### Task to carry out
Copy, in full, each line of the material that holds the word "ensure".

━━━ Exercise material ━━━

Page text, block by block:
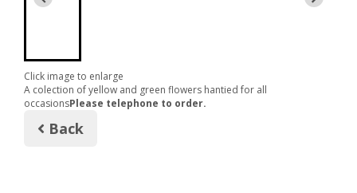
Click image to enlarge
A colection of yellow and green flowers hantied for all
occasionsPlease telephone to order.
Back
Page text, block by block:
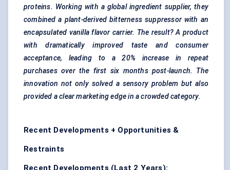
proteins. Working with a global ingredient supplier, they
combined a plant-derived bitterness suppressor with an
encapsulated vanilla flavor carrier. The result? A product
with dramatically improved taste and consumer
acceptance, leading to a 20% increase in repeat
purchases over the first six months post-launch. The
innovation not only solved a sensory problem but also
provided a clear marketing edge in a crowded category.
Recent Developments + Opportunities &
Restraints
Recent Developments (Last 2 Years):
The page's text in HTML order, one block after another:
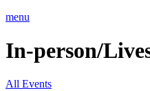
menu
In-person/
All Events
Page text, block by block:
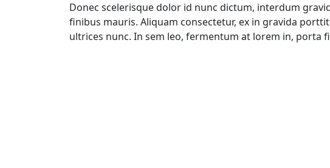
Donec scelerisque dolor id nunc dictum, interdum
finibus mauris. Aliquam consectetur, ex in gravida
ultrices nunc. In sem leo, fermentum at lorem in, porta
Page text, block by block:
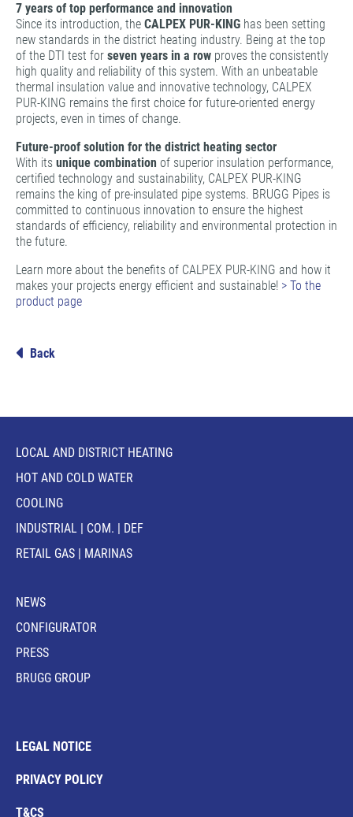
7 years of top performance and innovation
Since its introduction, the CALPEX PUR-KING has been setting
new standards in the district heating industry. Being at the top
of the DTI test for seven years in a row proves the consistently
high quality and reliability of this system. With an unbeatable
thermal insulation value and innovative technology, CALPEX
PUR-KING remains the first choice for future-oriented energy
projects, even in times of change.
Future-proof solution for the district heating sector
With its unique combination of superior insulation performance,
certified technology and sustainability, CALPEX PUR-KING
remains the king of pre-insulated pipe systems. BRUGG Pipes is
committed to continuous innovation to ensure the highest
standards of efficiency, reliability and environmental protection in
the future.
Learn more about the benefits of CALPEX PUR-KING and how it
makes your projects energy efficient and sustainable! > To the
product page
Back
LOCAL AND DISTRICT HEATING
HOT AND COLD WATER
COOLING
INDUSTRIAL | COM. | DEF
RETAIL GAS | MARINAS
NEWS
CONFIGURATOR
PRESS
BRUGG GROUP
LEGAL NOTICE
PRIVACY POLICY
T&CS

━━━
━━━ Exercise material ━━━

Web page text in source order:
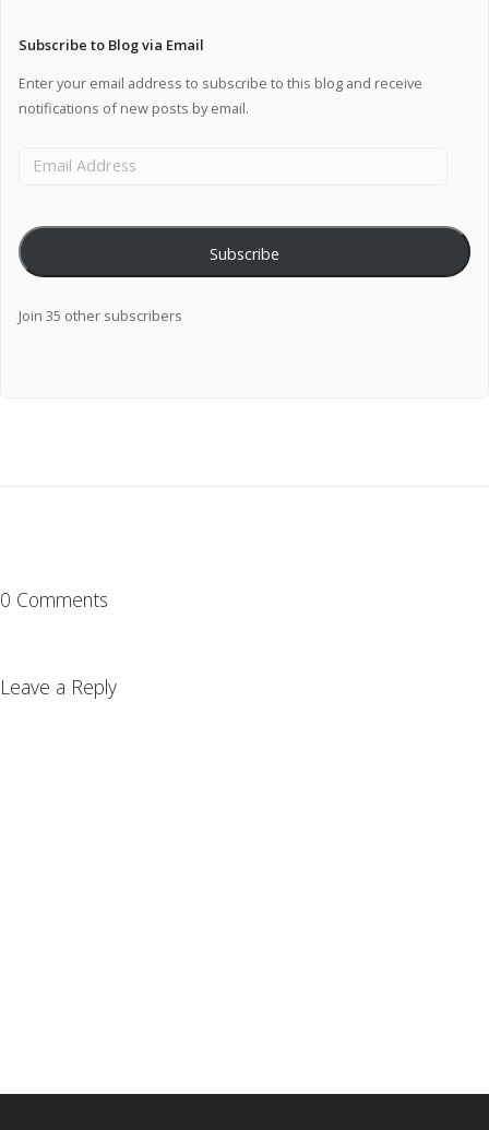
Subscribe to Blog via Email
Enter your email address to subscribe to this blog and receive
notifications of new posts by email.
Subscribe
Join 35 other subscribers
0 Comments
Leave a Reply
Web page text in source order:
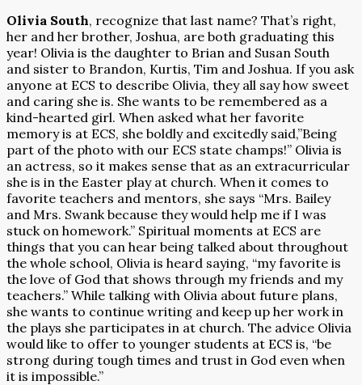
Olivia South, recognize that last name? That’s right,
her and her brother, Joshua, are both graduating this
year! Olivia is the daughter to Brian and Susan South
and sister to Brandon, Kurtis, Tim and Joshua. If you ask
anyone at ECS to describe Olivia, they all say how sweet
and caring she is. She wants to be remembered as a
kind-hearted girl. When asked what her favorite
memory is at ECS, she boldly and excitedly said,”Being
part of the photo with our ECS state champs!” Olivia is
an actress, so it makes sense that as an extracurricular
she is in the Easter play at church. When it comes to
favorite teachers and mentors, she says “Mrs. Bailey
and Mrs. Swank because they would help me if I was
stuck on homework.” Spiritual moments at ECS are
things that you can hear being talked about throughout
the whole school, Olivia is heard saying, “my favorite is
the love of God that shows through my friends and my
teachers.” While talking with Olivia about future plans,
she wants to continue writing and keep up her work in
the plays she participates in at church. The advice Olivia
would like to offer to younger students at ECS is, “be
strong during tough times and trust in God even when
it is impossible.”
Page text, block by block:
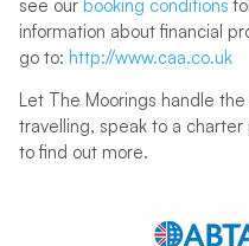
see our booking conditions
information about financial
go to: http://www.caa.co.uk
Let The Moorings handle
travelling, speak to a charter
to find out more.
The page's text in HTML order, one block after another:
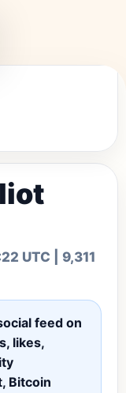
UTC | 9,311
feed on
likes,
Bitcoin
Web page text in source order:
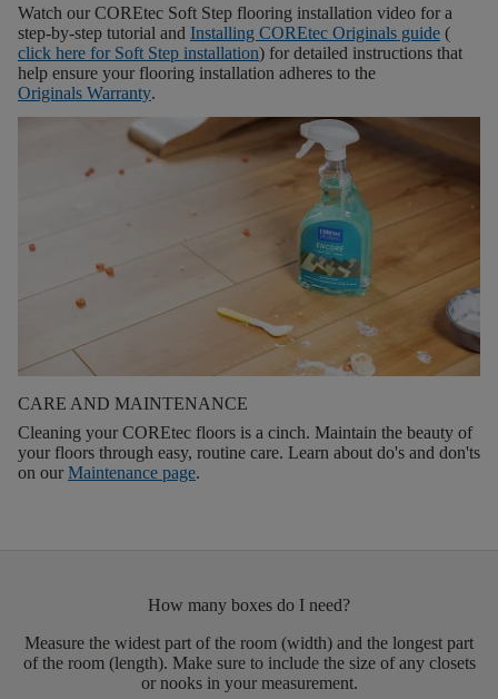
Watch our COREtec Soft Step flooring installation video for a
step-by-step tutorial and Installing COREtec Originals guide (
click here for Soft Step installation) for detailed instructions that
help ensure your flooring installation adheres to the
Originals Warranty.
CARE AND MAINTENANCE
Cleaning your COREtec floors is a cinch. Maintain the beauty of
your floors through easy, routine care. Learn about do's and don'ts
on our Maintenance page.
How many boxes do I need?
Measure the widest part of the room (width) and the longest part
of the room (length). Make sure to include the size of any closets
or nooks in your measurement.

━━━

### Output
committed to continuous innovation to ensure the highest
help ensure your flooring installation adheres to the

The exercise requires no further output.